_What is required_
The answer must be an exact printing of every record below, with the pictures omitted.

_Data for the task_
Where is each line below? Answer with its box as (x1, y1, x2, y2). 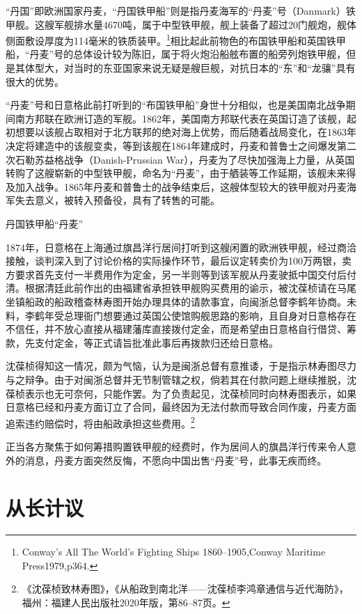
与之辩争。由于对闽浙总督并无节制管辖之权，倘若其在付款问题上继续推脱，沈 (6, 372, 356, 386)
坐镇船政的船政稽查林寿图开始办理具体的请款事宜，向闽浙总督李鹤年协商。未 (6, 294, 356, 308)
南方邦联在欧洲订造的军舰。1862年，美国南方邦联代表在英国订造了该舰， (15, 111, 347, 125)
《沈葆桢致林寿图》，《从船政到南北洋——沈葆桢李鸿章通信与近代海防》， (22, 581, 349, 596)
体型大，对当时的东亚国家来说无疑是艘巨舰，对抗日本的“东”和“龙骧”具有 (24, 61, 356, 75)
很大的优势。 (6, 74, 64, 88)
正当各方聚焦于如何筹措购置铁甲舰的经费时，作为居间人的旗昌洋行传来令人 (6, 439, 347, 453)
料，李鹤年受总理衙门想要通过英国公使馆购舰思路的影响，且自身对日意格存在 (6, 308, 356, 322)

_Solution for this exercise_
Where is each line below? Answer with its box as (x1, y1, x2, y2). 
与之辩争。由于对闽浙总督并无节制管辖之权，倘若其在付款问题上继续推脱，沈 (6, 372, 356, 386)
坐镇船政的船政稽查林寿图开始办理具体的请款事宜，向闽浙总督李鹤年协商。未 (6, 294, 356, 308)
南方邦联在欧洲订造的军舰。1862年，美国南方邦联代表在英国订造了该舰， (15, 111, 347, 125)
《沈葆桢致林寿图》，《从船政到南北洋——沈葆桢李鸿章通信与近代海防》， (22, 581, 349, 596)
体型大，对当时的东亚国家来说无疑是艘巨舰，对抗日本的“东”和“龙骧”具有 (24, 61, 356, 75)
很大的优势。 (6, 74, 64, 88)
正当各方聚焦于如何筹措购置铁甲舰的经费时，作为居间人的旗昌洋行传来令人 (6, 439, 347, 453)
料，李鹤年受总理衙门想要通过英国公使馆购舰思路的影响，且自身对日意格存在 (6, 308, 356, 322)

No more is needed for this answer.